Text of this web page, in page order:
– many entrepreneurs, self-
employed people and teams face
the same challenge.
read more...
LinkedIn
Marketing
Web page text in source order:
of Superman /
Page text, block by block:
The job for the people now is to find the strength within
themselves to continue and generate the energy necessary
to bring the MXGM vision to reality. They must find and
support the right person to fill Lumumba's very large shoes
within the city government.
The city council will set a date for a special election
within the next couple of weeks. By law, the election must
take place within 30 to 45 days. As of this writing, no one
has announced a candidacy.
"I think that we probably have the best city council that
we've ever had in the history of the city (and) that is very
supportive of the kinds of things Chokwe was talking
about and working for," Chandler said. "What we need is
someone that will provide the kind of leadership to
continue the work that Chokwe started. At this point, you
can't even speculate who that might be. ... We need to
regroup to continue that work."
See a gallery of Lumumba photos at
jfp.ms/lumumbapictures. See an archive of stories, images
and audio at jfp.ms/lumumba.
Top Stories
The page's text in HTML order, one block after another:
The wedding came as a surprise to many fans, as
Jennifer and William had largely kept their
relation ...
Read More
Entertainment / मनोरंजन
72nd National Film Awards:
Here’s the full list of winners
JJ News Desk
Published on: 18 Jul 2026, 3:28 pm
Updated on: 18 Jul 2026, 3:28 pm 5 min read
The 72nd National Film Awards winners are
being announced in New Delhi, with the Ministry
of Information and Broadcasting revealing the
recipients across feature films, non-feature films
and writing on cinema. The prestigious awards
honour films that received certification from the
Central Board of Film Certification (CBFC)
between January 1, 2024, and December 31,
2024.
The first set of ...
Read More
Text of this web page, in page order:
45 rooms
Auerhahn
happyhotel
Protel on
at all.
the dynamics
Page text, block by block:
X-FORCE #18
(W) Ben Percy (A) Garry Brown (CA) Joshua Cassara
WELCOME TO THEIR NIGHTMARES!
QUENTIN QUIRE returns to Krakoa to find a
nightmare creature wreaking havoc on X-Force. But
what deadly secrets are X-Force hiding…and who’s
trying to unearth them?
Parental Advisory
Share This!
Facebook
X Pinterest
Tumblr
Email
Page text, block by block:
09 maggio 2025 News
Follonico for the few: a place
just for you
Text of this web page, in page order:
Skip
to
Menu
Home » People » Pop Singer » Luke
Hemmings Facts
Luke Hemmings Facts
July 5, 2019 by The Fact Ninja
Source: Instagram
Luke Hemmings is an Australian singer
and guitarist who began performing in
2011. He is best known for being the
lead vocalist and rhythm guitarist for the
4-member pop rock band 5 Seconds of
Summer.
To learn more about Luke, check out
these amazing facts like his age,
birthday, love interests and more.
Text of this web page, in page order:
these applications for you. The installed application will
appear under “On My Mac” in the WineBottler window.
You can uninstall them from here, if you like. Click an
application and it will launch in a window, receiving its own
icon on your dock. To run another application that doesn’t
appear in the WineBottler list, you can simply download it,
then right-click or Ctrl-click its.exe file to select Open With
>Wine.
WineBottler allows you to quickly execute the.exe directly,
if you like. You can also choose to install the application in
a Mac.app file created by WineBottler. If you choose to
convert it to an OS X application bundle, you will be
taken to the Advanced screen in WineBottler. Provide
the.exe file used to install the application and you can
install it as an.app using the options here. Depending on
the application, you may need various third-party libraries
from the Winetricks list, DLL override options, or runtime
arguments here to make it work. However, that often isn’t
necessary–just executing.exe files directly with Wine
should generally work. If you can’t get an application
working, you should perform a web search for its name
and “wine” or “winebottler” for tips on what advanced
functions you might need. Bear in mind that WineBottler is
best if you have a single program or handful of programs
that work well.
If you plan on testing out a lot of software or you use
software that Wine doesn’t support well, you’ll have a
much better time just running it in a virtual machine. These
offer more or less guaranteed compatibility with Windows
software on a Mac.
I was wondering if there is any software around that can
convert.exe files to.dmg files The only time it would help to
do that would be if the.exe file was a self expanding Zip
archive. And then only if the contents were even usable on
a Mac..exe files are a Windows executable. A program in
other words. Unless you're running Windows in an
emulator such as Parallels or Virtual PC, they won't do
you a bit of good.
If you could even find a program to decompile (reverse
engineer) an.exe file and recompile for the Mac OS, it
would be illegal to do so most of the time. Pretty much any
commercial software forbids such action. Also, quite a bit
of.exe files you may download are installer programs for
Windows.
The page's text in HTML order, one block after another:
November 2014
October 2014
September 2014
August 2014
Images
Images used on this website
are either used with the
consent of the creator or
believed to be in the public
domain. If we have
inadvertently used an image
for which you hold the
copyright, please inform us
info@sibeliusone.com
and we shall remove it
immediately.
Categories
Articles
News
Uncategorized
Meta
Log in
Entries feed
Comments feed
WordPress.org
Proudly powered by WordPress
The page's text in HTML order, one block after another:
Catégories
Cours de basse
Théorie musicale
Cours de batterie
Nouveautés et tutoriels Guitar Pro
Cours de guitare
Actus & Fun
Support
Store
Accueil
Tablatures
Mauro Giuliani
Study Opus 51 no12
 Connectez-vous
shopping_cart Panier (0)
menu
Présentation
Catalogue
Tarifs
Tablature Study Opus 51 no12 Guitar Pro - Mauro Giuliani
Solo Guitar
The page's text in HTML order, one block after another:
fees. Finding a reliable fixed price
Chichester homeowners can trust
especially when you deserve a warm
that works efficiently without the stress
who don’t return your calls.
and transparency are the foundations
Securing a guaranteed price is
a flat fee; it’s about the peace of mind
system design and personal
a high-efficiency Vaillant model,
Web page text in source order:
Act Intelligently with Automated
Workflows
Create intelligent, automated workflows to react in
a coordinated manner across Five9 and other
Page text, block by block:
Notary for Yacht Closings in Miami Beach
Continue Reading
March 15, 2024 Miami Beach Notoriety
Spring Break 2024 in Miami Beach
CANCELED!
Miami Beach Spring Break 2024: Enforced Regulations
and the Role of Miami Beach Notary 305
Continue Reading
****
Exercise →
Give the entries again, every one of them exactly.

Result of the task →
Text of this web page, in page order:
– many entrepreneurs, self-
employed people and teams face
the same challenge.
read more...
LinkedIn
Marketing
Web page text in source order:
of Superman /
Page text, block by block:
The job for the people now is to find the strength within
themselves to continue and generate the energy necessary
to bring the MXGM vision to reality. They must find and
support the right person to fill Lumumba's very large shoes
within the city government.
The city council will set a date for a special election
within the next couple of weeks. By law, the election must
take place within 30 to 45 days. As of this writing, no one
has announced a candidacy.
"I think that we probably have the best city council that
we've ever had in the history of the city (and) that is very
supportive of the kinds of things Chokwe was talking
about and working for," Chandler said. "What we need is
someone that will provide the kind of leadership to
continue the work that Chokwe started. At this point, you
can't even speculate who that might be. ... We need to
regroup to continue that work."
See a gallery of Lumumba photos at
jfp.ms/lumumbapictures. See an archive of stories, images
and audio at jfp.ms/lumumba.
Top Stories
The page's text in HTML order, one block after another:
The wedding came as a surprise to many fans, as
Jennifer and William had largely kept their
relation ...
Read More
Entertainment / मनोरंजन
72nd National Film Awards:
Here’s the full list of winners
JJ News Desk
Published on: 18 Jul 2026, 3:28 pm
Updated on: 18 Jul 2026, 3:28 pm 5 min read
The 72nd National Film Awards winners are
being announced in New Delhi, with the Ministry
of Information and Broadcasting revealing the
recipients across feature films, non-feature films
and writing on cinema. The prestigious awards
honour films that received certification from the
Central Board of Film Certification (CBFC)
between January 1, 2024, and December 31,
2024.
The first set of ...
Read More
Text of this web page, in page order:
45 rooms
Auerhahn
happyhotel
Protel on
at all.
the dynamics
Page text, block by block:
X-FORCE #18
(W) Ben Percy (A) Garry Brown (CA) Joshua Cassara
WELCOME TO THEIR NIGHTMARES!
QUENTIN QUIRE returns to Krakoa to find a
nightmare creature wreaking havoc on X-Force. But
what deadly secrets are X-Force hiding…and who’s
trying to unearth them?
Parental Advisory
Share This!
Facebook
X Pinterest
Tumblr
Email
Page text, block by block:
09 maggio 2025 News
Follonico for the few: a place
just for you
Text of this web page, in page order:
Skip
to
Menu
Home » People » Pop Singer » Luke
Hemmings Facts
Luke Hemmings Facts
July 5, 2019 by The Fact Ninja
Source: Instagram
Luke Hemmings is an Australian singer
and guitarist who began performing in
2011. He is best known for being the
lead vocalist and rhythm guitarist for the
4-member pop rock band 5 Seconds of
Summer.
To learn more about Luke, check out
these amazing facts like his age,
birthday, love interests and more.
Text of this web page, in page order:
these applications for you. The installed application will
appear under “On My Mac” in the WineBottler window.
You can uninstall them from here, if you like. Click an
application and it will launch in a window, receiving its own
icon on your dock. To run another application that doesn’t
appear in the WineBottler list, you can simply download it,
then right-click or Ctrl-click its.exe file to select Open With
>Wine.
WineBottler allows you to quickly execute the.exe directly,
if you like. You can also choose to install the application in
a Mac.app file created by WineBottler. If you choose to
convert it to an OS X application bundle, you will be
taken to the Advanced screen in WineBottler. Provide
the.exe file used to install the application and you can
install it as an.app using the options here. Depending on
the application, you may need various third-party libraries
from the Winetricks list, DLL override options, or runtime
arguments here to make it work. However, that often isn’t
necessary–just executing.exe files directly with Wine
should generally work. If you can’t get an application
working, you should perform a web search for its name
and “wine” or “winebottler” for tips on what advanced
functions you might need. Bear in mind that WineBottler is
best if you have a single program or handful of programs
that work well.
If you plan on testing out a lot of software or you use
software that Wine doesn’t support well, you’ll have a
much better time just running it in a virtual machine. These
offer more or less guaranteed compatibility with Windows
software on a Mac.
I was wondering if there is any software around that can
convert.exe files to.dmg files The only time it would help to
do that would be if the.exe file was a self expanding Zip
archive. And then only if the contents were even usable on
a Mac..exe files are a Windows executable. A program in
other words. Unless you're running Windows in an
emulator such as Parallels or Virtual PC, they won't do
you a bit of good.
If you could even find a program to decompile (reverse
engineer) an.exe file and recompile for the Mac OS, it
would be illegal to do so most of the time. Pretty much any
commercial software forbids such action. Also, quite a bit
of.exe files you may download are installer programs for
Windows.
The page's text in HTML order, one block after another:
November 2014
October 2014
September 2014
August 2014
Images
Images used on this website
are either used with the
consent of the creator or
believed to be in the public
domain. If we have
inadvertently used an image
for which you hold the
copyright, please inform us
info@sibeliusone.com
and we shall remove it
immediately.
Categories
Articles
News
Uncategorized
Meta
Log in
Entries feed
Comments feed
WordPress.org
Proudly powered by WordPress
The page's text in HTML order, one block after another:
Catégories
Cours de basse
Théorie musicale
Cours de batterie
Nouveautés et tutoriels Guitar Pro
Cours de guitare
Actus & Fun
Support
Store
Accueil
Tablatures
Mauro Giuliani
Study Opus 51 no12
 Connectez-vous
shopping_cart Panier (0)
menu
Présentation
Catalogue
Tarifs
Tablature Study Opus 51 no12 Guitar Pro - Mauro Giuliani
Solo Guitar
The page's text in HTML order, one block after another:
fees. Finding a reliable fixed price
Chichester homeowners can trust
especially when you deserve a warm
that works efficiently without the stress
who don’t return your calls.
and transparency are the foundations
Securing a guaranteed price is
a flat fee; it’s about the peace of mind
system design and personal
a high-efficiency Vaillant model,
Web page text in source order:
Act Intelligently with Automated
Workflows
Create intelligent, automated workflows to react in
a coordinated manner across Five9 and other
Page text, block by block:
Notary for Yacht Closings in Miami Beach
Continue Reading
March 15, 2024 Miami Beach Notoriety
Spring Break 2024 in Miami Beach
CANCELED!
Miami Beach Spring Break 2024: Enforced Regulations
and the Role of Miami Beach Notary 305
Continue Reading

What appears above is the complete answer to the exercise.